- [MATERIAL TO PROCESS]
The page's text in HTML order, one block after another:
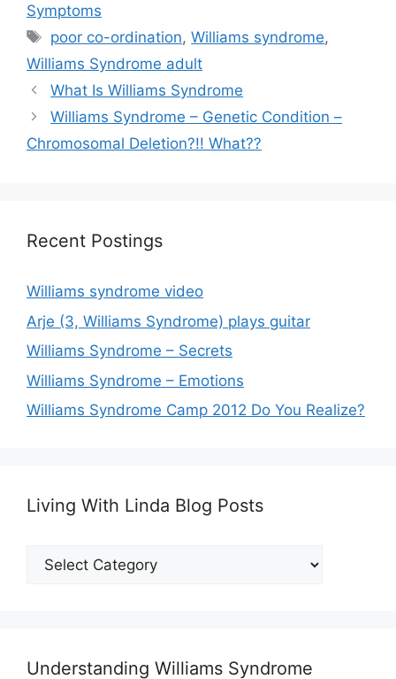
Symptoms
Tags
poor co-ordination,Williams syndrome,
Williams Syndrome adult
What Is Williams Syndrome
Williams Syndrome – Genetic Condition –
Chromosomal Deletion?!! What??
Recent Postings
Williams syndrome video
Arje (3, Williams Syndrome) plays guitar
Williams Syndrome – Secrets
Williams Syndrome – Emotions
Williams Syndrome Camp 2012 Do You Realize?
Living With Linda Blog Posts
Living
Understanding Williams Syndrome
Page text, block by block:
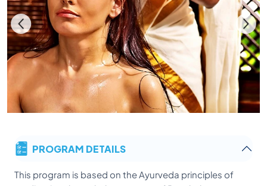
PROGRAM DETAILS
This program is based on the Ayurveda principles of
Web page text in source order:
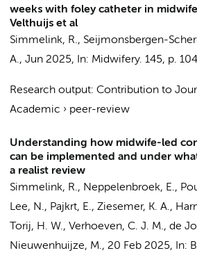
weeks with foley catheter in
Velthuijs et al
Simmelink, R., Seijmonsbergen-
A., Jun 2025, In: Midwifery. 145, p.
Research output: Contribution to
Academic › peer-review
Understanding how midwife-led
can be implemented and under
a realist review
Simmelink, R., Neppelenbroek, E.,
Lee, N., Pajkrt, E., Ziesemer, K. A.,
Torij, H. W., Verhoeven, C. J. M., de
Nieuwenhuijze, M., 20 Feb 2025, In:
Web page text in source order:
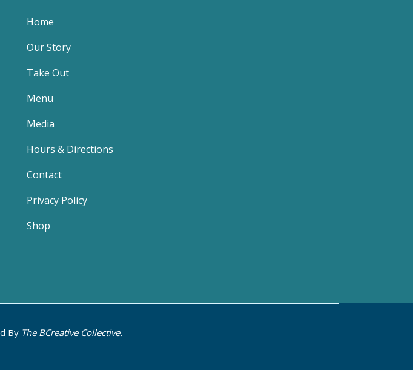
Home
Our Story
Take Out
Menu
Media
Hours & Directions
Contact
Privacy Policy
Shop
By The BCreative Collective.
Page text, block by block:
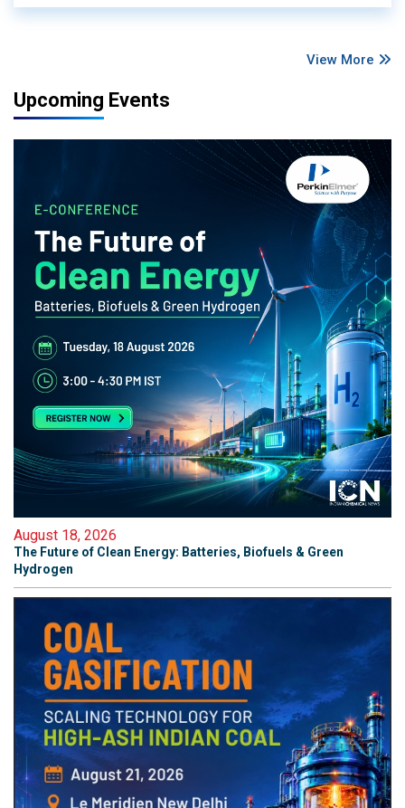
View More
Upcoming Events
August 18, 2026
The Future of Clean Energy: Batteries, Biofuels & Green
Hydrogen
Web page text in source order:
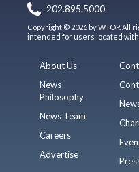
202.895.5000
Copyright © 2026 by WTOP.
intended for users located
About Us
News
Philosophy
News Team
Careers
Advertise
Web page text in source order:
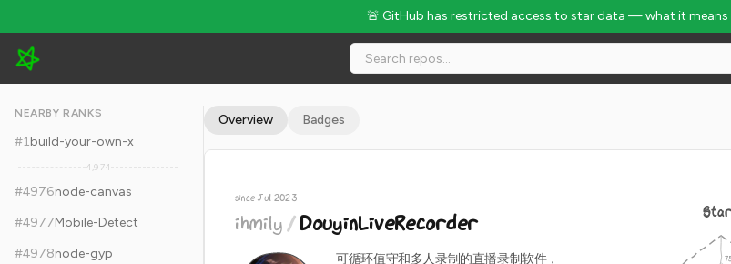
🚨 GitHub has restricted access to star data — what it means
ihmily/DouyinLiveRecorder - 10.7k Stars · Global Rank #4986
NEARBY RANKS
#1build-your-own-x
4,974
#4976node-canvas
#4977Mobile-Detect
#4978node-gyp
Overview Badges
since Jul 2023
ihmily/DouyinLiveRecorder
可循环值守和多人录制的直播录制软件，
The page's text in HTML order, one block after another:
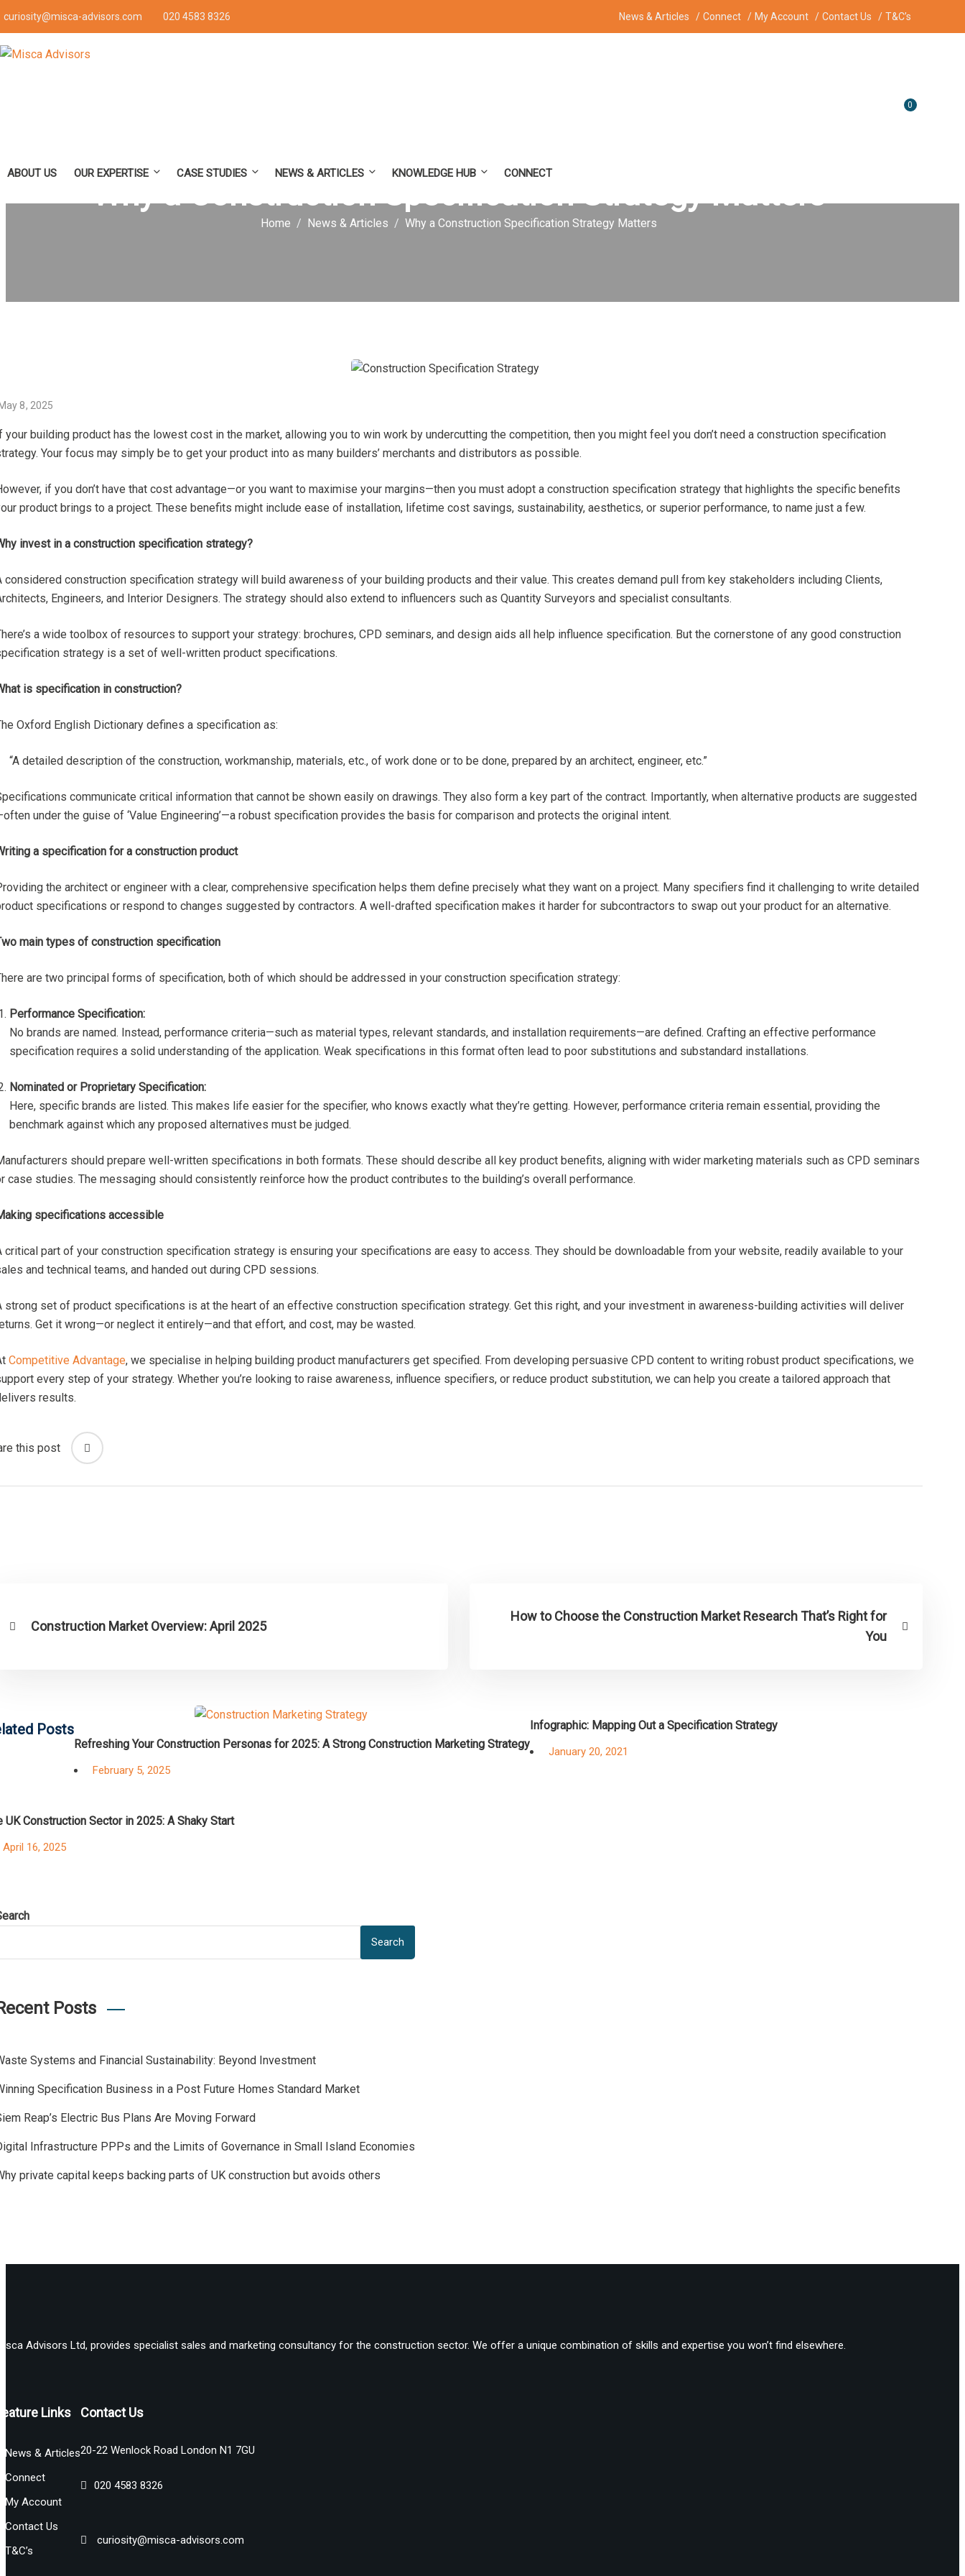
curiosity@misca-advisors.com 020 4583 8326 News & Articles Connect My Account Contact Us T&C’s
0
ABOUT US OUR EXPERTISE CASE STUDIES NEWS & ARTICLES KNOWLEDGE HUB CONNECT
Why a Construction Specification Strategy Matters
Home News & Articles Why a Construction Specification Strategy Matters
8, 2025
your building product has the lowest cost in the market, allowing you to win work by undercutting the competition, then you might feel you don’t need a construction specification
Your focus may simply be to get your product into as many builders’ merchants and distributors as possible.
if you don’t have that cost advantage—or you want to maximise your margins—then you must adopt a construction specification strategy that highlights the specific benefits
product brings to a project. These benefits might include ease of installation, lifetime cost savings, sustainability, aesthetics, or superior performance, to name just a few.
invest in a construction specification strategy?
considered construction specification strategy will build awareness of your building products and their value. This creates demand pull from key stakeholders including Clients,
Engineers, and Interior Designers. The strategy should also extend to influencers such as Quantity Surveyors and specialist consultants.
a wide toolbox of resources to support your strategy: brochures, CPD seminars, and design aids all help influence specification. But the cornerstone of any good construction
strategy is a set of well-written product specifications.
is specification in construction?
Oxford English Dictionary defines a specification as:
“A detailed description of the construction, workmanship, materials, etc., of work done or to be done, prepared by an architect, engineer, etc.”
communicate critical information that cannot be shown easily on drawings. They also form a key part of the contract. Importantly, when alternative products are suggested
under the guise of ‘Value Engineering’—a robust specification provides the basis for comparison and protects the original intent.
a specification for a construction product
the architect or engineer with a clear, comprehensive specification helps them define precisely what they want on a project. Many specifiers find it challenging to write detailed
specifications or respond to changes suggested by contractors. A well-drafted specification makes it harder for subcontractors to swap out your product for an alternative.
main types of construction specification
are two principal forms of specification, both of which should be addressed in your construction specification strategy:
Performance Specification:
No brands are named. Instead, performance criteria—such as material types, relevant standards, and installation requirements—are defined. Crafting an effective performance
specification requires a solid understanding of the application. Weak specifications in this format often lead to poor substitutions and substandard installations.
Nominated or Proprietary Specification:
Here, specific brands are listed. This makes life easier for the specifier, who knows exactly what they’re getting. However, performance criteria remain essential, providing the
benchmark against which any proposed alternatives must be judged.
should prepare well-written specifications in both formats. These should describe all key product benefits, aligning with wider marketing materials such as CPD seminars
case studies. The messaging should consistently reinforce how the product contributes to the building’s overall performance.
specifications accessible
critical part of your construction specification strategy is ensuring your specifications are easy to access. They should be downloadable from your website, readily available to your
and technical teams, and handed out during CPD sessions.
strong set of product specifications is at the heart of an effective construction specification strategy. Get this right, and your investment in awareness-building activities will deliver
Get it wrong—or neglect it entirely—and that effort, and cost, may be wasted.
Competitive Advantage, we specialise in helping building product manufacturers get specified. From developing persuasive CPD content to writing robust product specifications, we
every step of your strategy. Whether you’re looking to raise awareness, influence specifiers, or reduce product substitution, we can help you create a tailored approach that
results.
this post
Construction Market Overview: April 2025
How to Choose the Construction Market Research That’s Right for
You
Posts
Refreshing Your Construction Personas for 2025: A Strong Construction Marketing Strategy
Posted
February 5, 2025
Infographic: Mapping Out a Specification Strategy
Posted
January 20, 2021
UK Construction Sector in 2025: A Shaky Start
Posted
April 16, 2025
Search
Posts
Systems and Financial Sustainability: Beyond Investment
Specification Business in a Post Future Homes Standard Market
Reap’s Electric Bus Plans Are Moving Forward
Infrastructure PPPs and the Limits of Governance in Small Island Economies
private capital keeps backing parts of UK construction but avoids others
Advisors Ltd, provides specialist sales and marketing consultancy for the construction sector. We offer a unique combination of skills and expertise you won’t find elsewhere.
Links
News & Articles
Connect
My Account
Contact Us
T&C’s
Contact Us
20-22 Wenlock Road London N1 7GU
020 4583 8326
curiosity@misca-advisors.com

- [TO DO] Please output the lines of the listing above that fall in the stretch from the one with "Here, specific brands" through the one with "critical part of", exactly and only those.

- [TASK SOLUTION]
Here, specific brands are listed. This makes life easier for the specifier, who knows exactly what they’re getting. However, performance criteria remain essential, providing the
benchmark against which any proposed alternatives must be judged.
should prepare well-written specifications in both formats. These should describe all key product benefits, aligning with wider marketing materials such as CPD seminars
case studies. The messaging should consistently reinforce how the product contributes to the building’s overall performance.
specifications accessible
critical part of your construction specification strategy is ensuring your specifications are easy to access. They should be downloadable from your website, readily available to your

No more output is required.